_WORK TO COMPLETE_. An unchanged copy of every record below, without pictures, is the goal.

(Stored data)
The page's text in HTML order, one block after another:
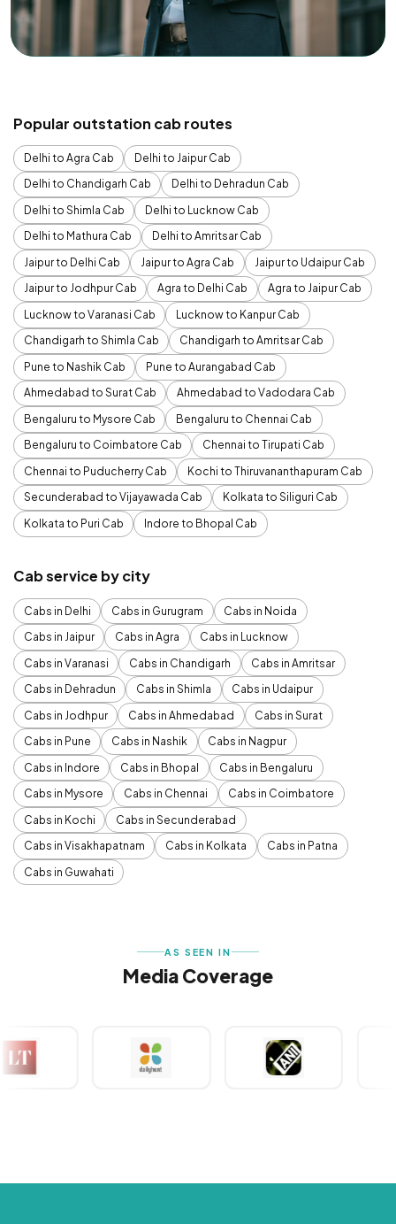
Popular outstation cab routes
Delhi to Agra Cab
Delhi to Jaipur Cab
Delhi to Chandigarh Cab
Delhi to Dehradun Cab
Delhi to Shimla Cab
Delhi to Lucknow Cab
Delhi to Mathura Cab
Delhi to Amritsar Cab
Jaipur to Delhi Cab
Jaipur to Agra Cab
Jaipur to Udaipur Cab
Jaipur to Jodhpur Cab
Agra to Delhi Cab
Agra to Jaipur Cab
Lucknow to Varanasi Cab
Lucknow to Kanpur Cab
Chandigarh to Shimla Cab
Chandigarh to Amritsar Cab
Pune to Nashik Cab
Pune to Aurangabad Cab
Ahmedabad to Surat Cab
Ahmedabad to Vadodara Cab
Bengaluru to Mysore Cab
Bengaluru to Chennai Cab
Bengaluru to Coimbatore Cab
Chennai to Tirupati Cab
Chennai to Puducherry Cab
Kochi to Thiruvananthapuram Cab
Secunderabad to Vijayawada Cab
Kolkata to Siliguri Cab
Kolkata to Puri Cab
Indore to Bhopal Cab
Cab service by city
Cabs in Delhi Cabs in Gurugram
Cabs in Noida
Cabs in Jaipur
Cabs in Agra
Cabs in Lucknow
Cabs in Varanasi
Cabs in Chandigarh
Cabs in Amritsar
Cabs in Dehradun
Cabs in Shimla
Cabs in Udaipur
Cabs in Jodhpur
Cabs in Ahmedabad
Cabs in Surat
Cabs in Pune
Cabs in Nashik
Cabs in Nagpur
Cabs in Indore
Cabs in Bhopal
Cabs in Bengaluru
Cabs in Mysore
Cabs in Chennai
Cabs in Coimbatore
Cabs in Kochi
Cabs in Secunderabad
Cabs in Visakhapatnam
Cabs in Kolkata
Cabs in Patna
Cabs in Guwahati
AS SEEN IN
Media Coverage
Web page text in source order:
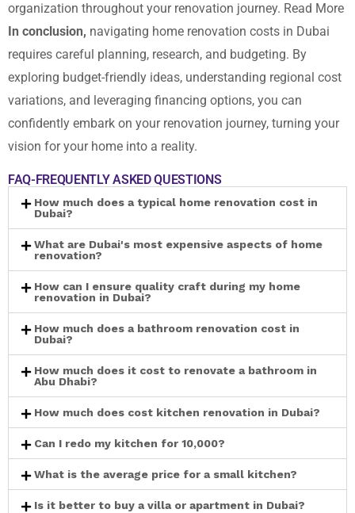
organization throughout your renovation journey. Read More
In conclusion, navigating home renovation costs in Dubai
requires careful planning, research, and budgeting. By
exploring budget-friendly ideas, understanding regional cost
variations, and leveraging financing options, you can
confidently embark on your renovation journey, turning your
vision for your home into a reality.
FAQ-FREQUENTLY ASKED QUESTIONS
How much does a typical home renovation cost in
Dubai?
What are Dubai's most expensive aspects of home
renovation?
How can I ensure quality craft during my home
renovation in Dubai?
How much does a bathroom renovation cost in
Dubai?
How much does it cost to renovate a bathroom in
Abu Dhabi?
How much does cost kitchen renovation in Dubai?
Can I redo my kitchen for 10,000?
What is the average price for a small kitchen?
Is it better to buy a villa or apartment in Dubai?
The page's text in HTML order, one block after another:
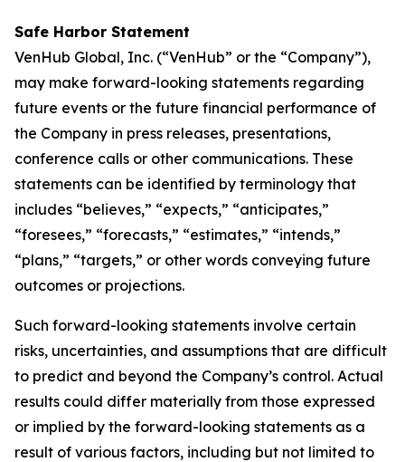
Safe Harbor Statement
VenHub Global, Inc. (“VenHub” or the “Company”),
may make forward-looking statements regarding
future events or the future financial performance of
the Company in press releases, presentations,
conference calls or other communications. These
statements can be identified by terminology that
includes “believes,” “expects,” “anticipates,”
“foresees,” “forecasts,” “estimates,” “intends,”
“plans,” “targets,” or other words conveying future
outcomes or projections.
Such forward-looking statements involve certain
risks, uncertainties, and assumptions that are difficult
to predict and beyond the Company’s control. Actual
results could differ materially from those expressed
or implied by the forward-looking statements as a
result of various factors, including but not limited to
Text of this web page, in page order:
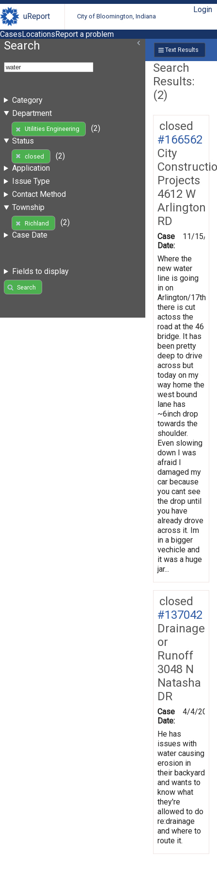
uReport City of Bloomington, Indiana
Login
CasesLocationsReport a problem
Search
Category
Department
Utilities Engineering
(2)
Status
closed
(2)
Application
Issue Type
Contact Method
Township
Richland
(2)
Case Date
Fields to display
Search
Text Results
Search
Results:
(2)
closed
#166562
City
Projects
4612 W
Arlington
RD
Case
Date:
11/15/
Where the
new water
line is going
in on
Arlington/17th
there is cut
actoss the
road at the 46
bridge. It has
been pretty
deep to drive
across but
today on my
way home the
west bound
lane has
~6inch drop
towards the
shoulder.
Even slowing
down I was
afraid I
damaged my
car because
you cant see
the drop until
you have
already drove
across it. Im
in a bigger
vechicle and
it was a huge
jar...
closed
#137042
Drainage
or
Runoff
3048 N
Natasha
DR
Case
Date:
4/4/2014
He has
issues with
water causing
erosion in
their backyard
and wants to
know what
they're
allowed to do
re:drainage
and where to
route it.
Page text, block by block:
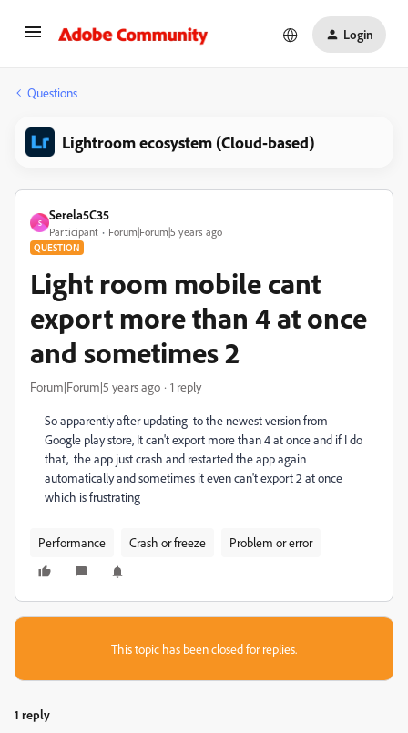
Login
Questions
Lightroom ecosystem (Cloud-based)
S
Serela5C35
Participant Forum|Forum|5 years ago
QUESTION
Light room mobile cant
export more than 4 at once
and sometimes 2
Forum|Forum|5 years ago 1 reply
So apparently after updating to the newest version from
Google play store, It can't export more than 4 at once and if I do
that, the app just crash and restarted the app again
automatically and sometimes it even can't export 2 at once
which is frustrating
Performance Crash or freeze Problem or error
This topic has been closed for replies.
1 reply
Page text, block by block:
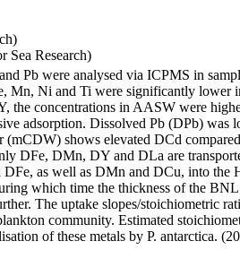
Sea Research)
Pb were analysed via ICPMS in
Ni and Ti were significantly lower
the concentrations in AASW were
adsorption. Dissolved Pb (DPb)
shows elevated DCd
DFe, DMn, DY and DLa are
as well as DMn and DCu, into
which time the thickness of the
The uptake slopes/stoichiometric
community. Estimated
of these metals by P. antarctica.
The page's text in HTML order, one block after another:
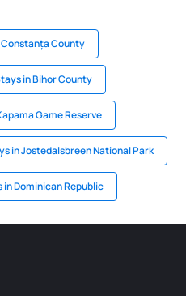
County
in Bihor County
Game Reserve
in Jostedalsbreen National Park
in Dominican Republic

_RESPONSE AREA_.
The page's text in HTML order, one block after another:
Popular outstation cab routes
Delhi to Agra Cab
Delhi to Jaipur Cab
Delhi to Chandigarh Cab
Delhi to Dehradun Cab
Delhi to Shimla Cab
Delhi to Lucknow Cab
Delhi to Mathura Cab
Delhi to Amritsar Cab
Jaipur to Delhi Cab
Jaipur to Agra Cab
Jaipur to Udaipur Cab
Jaipur to Jodhpur Cab
Agra to Delhi Cab
Agra to Jaipur Cab
Lucknow to Varanasi Cab
Lucknow to Kanpur Cab
Chandigarh to Shimla Cab
Chandigarh to Amritsar Cab
Pune to Nashik Cab
Pune to Aurangabad Cab
Ahmedabad to Surat Cab
Ahmedabad to Vadodara Cab
Bengaluru to Mysore Cab
Bengaluru to Chennai Cab
Bengaluru to Coimbatore Cab
Chennai to Tirupati Cab
Chennai to Puducherry Cab
Kochi to Thiruvananthapuram Cab
Secunderabad to Vijayawada Cab
Kolkata to Siliguri Cab
Kolkata to Puri Cab
Indore to Bhopal Cab
Cab service by city
Cabs in Delhi Cabs in Gurugram
Cabs in Noida
Cabs in Jaipur
Cabs in Agra
Cabs in Lucknow
Cabs in Varanasi
Cabs in Chandigarh
Cabs in Amritsar
Cabs in Dehradun
Cabs in Shimla
Cabs in Udaipur
Cabs in Jodhpur
Cabs in Ahmedabad
Cabs in Surat
Cabs in Pune
Cabs in Nashik
Cabs in Nagpur
Cabs in Indore
Cabs in Bhopal
Cabs in Bengaluru
Cabs in Mysore
Cabs in Chennai
Cabs in Coimbatore
Cabs in Kochi
Cabs in Secunderabad
Cabs in Visakhapatnam
Cabs in Kolkata
Cabs in Patna
Cabs in Guwahati
AS SEEN IN
Media Coverage
Web page text in source order:
organization throughout your renovation journey. Read More
In conclusion, navigating home renovation costs in Dubai
requires careful planning, research, and budgeting. By
exploring budget-friendly ideas, understanding regional cost
variations, and leveraging financing options, you can
confidently embark on your renovation journey, turning your
vision for your home into a reality.
FAQ-FREQUENTLY ASKED QUESTIONS
How much does a typical home renovation cost in
Dubai?
What are Dubai's most expensive aspects of home
renovation?
How can I ensure quality craft during my home
renovation in Dubai?
How much does a bathroom renovation cost in
Dubai?
How much does it cost to renovate a bathroom in
Abu Dhabi?
How much does cost kitchen renovation in Dubai?
Can I redo my kitchen for 10,000?
What is the average price for a small kitchen?
Is it better to buy a villa or apartment in Dubai?
The page's text in HTML order, one block after another:
Safe Harbor Statement
VenHub Global, Inc. (“VenHub” or the “Company”),
may make forward-looking statements regarding
future events or the future financial performance of
the Company in press releases, presentations,
conference calls or other communications. These
statements can be identified by terminology that
includes “believes,” “expects,” “anticipates,”
“foresees,” “forecasts,” “estimates,” “intends,”
“plans,” “targets,” or other words conveying future
outcomes or projections.
Such forward-looking statements involve certain
risks, uncertainties, and assumptions that are difficult
to predict and beyond the Company’s control. Actual
results could differ materially from those expressed
or implied by the forward-looking statements as a
result of various factors, including but not limited to
Text of this web page, in page order:
uReport City of Bloomington, Indiana
Login
CasesLocationsReport a problem
Search
Category
Department
Utilities Engineering
(2)
Status
closed
(2)
Application
Issue Type
Contact Method
Township
Richland
(2)
Case Date
Fields to display
Search
Text Results
Search
Results:
(2)
closed
#166562
City
Projects
4612 W
Arlington
RD
Case
Date:
11/15/
Where the
new water
line is going
in on
Arlington/17th
there is cut
actoss the
road at the 46
bridge. It has
been pretty
deep to drive
across but
today on my
way home the
west bound
lane has
~6inch drop
towards the
shoulder.
Even slowing
down I was
afraid I
damaged my
car because
you cant see
the drop until
you have
already drove
across it. Im
in a bigger
vechicle and
it was a huge
jar...
closed
#137042
Drainage
or
Runoff
3048 N
Natasha
DR
Case
Date:
4/4/2014
He has
issues with
water causing
erosion in
their backyard
and wants to
know what
they're
allowed to do
re:drainage
and where to
route it.
Page text, block by block:
Login
Questions
Lightroom ecosystem (Cloud-based)
S
Serela5C35
Participant Forum|Forum|5 years ago
QUESTION
Light room mobile cant
export more than 4 at once
and sometimes 2
Forum|Forum|5 years ago 1 reply
So apparently after updating to the newest version from
Google play store, It can't export more than 4 at once and if I do
that, the app just crash and restarted the app again
automatically and sometimes it even can't export 2 at once
which is frustrating
Performance Crash or freeze Problem or error
This topic has been closed for replies.
1 reply
Page text, block by block:
Sea Research)
Pb were analysed via ICPMS in
Ni and Ti were significantly lower
the concentrations in AASW were
adsorption. Dissolved Pb (DPb)
shows elevated DCd
DFe, DMn, DY and DLa are
as well as DMn and DCu, into
which time the thickness of the
The uptake slopes/stoichiometric
community. Estimated
of these metals by P. antarctica.
The page's text in HTML order, one block after another:
County
in Bihor County
Game Reserve
in Jostedalsbreen National Park
in Dominican Republic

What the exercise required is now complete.